Top of Material for this task
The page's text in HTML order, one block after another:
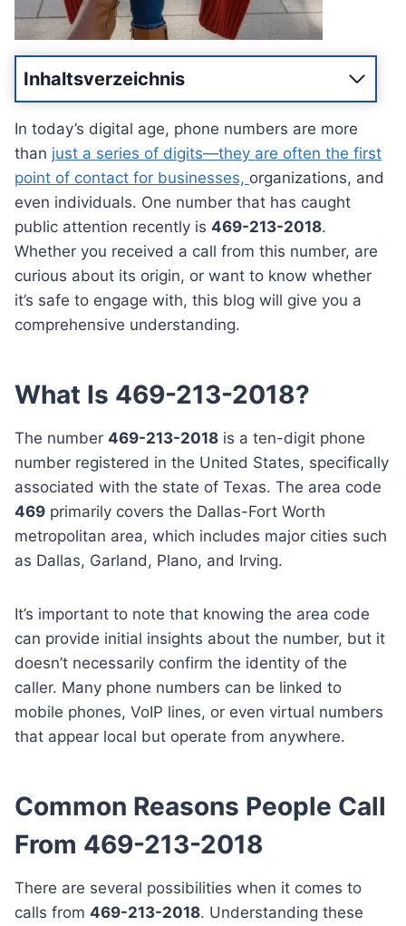
Inhaltsverzeichnis
In today’s digital age, phone numbers are more
than just a series of digits—they are often the first
point of contact for businesses, organizations, and
even individuals. One number that has caught
public attention recently is 469-213-2018.
Whether you received a call from this number, are
curious about its origin, or want to know whether
it’s safe to engage with, this blog will give you a
comprehensive understanding.
What Is 469-213-2018?
The number 469-213-2018 is a ten-digit phone
number registered in the United States, specifically
associated with the state of Texas. The area code
469 primarily covers the Dallas-Fort Worth
metropolitan area, which includes major cities such
as Dallas, Garland, Plano, and Irving.
It’s important to note that knowing the area code
can provide initial insights about the number, but it
doesn’t necessarily confirm the identity of the
caller. Many phone numbers can be linked to
mobile phones, VoIP lines, or even virtual numbers
that appear local but operate from anywhere.
Common Reasons People Call
From 469-213-2018
There are several possibilities when it comes to
calls from 469-213-2018. Understanding these
Bottom of Material for this task
## Exercise details
Please output each line above exactly and omit all images.

## Reply to the task
The page's text in HTML order, one block after another:
Inhaltsverzeichnis
In today’s digital age, phone numbers are more
than just a series of digits—they are often the first
point of contact for businesses, organizations, and
even individuals. One number that has caught
public attention recently is 469-213-2018.
Whether you received a call from this number, are
curious about its origin, or want to know whether
it’s safe to engage with, this blog will give you a
comprehensive understanding.
What Is 469-213-2018?
The number 469-213-2018 is a ten-digit phone
number registered in the United States, specifically
associated with the state of Texas. The area code
469 primarily covers the Dallas-Fort Worth
metropolitan area, which includes major cities such
as Dallas, Garland, Plano, and Irving.
It’s important to note that knowing the area code
can provide initial insights about the number, but it
doesn’t necessarily confirm the identity of the
caller. Many phone numbers can be linked to
mobile phones, VoIP lines, or even virtual numbers
that appear local but operate from anywhere.
Common Reasons People Call
From 469-213-2018
There are several possibilities when it comes to
calls from 469-213-2018. Understanding these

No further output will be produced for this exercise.